Declarative Translation¶
Translation is one of the most common tasks in language processing. Analysis often sumarizes the parsed input, and walkers are good for that. In translation, the output can often be as verbose as the input, so a systematic approach that avoids bookkeeping as much as possible is convenient.
竜 TatSu provides support for template-based code generation (“translation”, see below)
in the tatsu.codegen
module.
Code generation works by defining a translation class for each class in the model specified by the grammar.

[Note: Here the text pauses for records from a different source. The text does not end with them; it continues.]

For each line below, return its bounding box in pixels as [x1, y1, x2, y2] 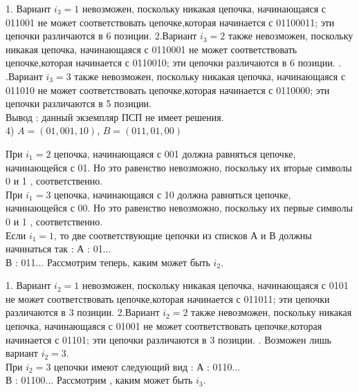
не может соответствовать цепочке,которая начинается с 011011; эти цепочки [6, 291, 330, 306]
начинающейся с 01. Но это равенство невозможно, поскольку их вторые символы [6, 160, 352, 174]
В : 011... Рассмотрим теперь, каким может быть [6, 254, 210, 269]
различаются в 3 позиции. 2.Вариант [6, 305, 160, 319]
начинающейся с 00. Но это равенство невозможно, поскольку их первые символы [6, 200, 353, 215]
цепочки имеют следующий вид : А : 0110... [54, 359, 241, 373]
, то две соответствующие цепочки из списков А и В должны [54, 227, 312, 242]
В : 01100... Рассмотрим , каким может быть [6, 373, 193, 387]
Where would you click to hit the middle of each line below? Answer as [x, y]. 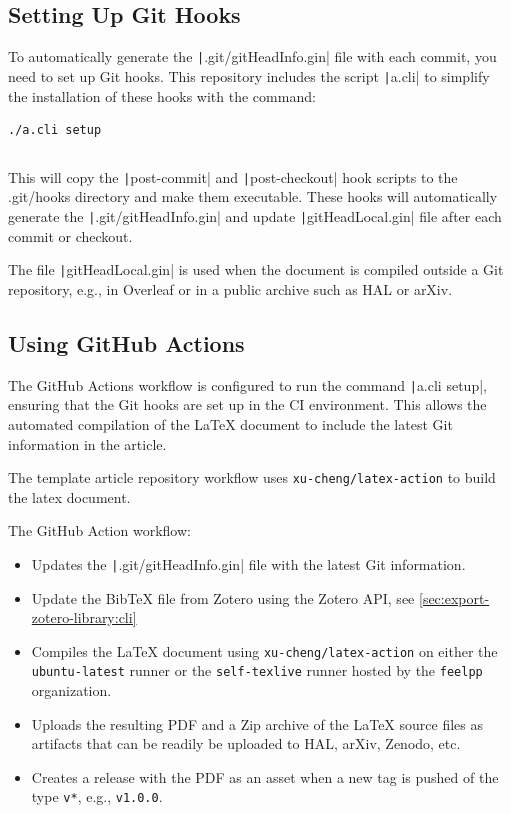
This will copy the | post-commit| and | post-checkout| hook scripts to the [233, 176]
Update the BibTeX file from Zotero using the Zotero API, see [223, 597]
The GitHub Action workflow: [99, 530]
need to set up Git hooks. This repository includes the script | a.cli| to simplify [249, 75]
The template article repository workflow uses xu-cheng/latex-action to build [252, 477]
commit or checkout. [70, 235]
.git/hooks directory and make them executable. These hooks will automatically [253, 196]
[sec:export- [454, 597]

Nowadays the preferred code generation strategy is to walk down the AST and print() the desired output,
with the help of the NodWalker
class, and the IndentPrintMixin
mixin. That’s the strategy used
by pegen, the precursor to the new PEG parser in Python. Please take a lookt at the
mini-tutorial for an example.
Basically, the code generation strategy changed from declarative with library support, to procedural,
breadth or depth first, using only standard Python. The procedural code must know the AST structure
to navigate it, although other strategies are available with PreOrderWalker
, DepthFirstWalker
,
and ContextWalker
.
deprecated
竜 TatSu doesn’t impose a way to create translators with it, but it exposes the facilities it uses to generate the Python source code for parsers.

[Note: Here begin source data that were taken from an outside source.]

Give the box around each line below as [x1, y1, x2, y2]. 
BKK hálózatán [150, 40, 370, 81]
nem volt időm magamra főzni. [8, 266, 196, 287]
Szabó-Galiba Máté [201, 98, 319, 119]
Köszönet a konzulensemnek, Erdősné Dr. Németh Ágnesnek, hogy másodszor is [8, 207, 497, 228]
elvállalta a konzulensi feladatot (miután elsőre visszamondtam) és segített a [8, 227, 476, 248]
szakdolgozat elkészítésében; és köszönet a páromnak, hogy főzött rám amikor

Translation in 竜 TatSu was template-based, but instead of defining or
using a complex templating engine (yet another language), it relies on
the simple but powerful string.Formatter
of the Python standard
library. The templates are simple strings that, in 竜 TatSu’s style,
are inlined with the code.
To generate a parser, 竜 TatSu constructs an object model of the parsed
grammar. A tatsu.codegen.CodeGenerator
instance matches model
objects to classes that descend from tatsu.codegen.ModelRenderer
and
implement the translation and rendering using string templates.

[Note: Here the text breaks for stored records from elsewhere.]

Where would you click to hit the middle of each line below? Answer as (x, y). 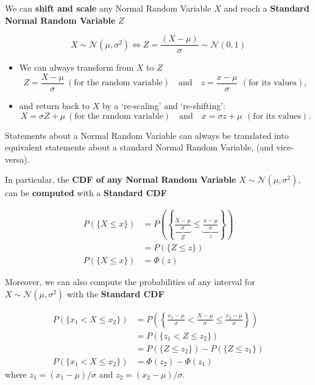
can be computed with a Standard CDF (86, 193)
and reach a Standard (267, 8)
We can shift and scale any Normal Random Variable (108, 8)
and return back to (55, 105)
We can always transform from (76, 67)
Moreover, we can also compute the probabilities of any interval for (130, 282)
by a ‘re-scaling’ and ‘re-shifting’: (164, 105)
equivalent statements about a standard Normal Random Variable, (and (139, 147)

Templates are left-trimmed on whitespace, like Python doc-comments
are. This is an example taken from 竜 TatSu’s source code:
class Lookahead(ModelRenderer):
template = '''\
with self._if():
{exp:1::}\
'''
Every attribute of the object that doesn’t start with an underscore
(_
) may be used as a template field, and fields can be added or
modified by overriding the render_fields(fields)
method. Fields
themselves are lazily rendered before being expanded by the template,
so a field may be an instance of a ModelRenderer
descendant.
The rendering
module defines a Formatter
enhanced to support the
rendering of items in an iterable one by one. The syntax to achieve
that is:
'''
{fieldname:ind:sep:fmt}
'''
All of ind
, sep
, and fmt
are optional, but the three
colons are not. A field specified that way will be rendered using:
indent(sep.join(fmt % render(v) for v in value), ind)
The extended format can also be used with non-iterables, in which case the rendering will be:
indent(fmt % render(value), ind)
The default multiplier for ind
is 4
, but that can be overridden
using n*m
(for example 3*1
) in the format.
- note
Using a newline character (
\n
) as separator will interfere with left trimming and indentation of templates. To use a newline as separator, specify it as\\n
, and the renderer will understand the intention.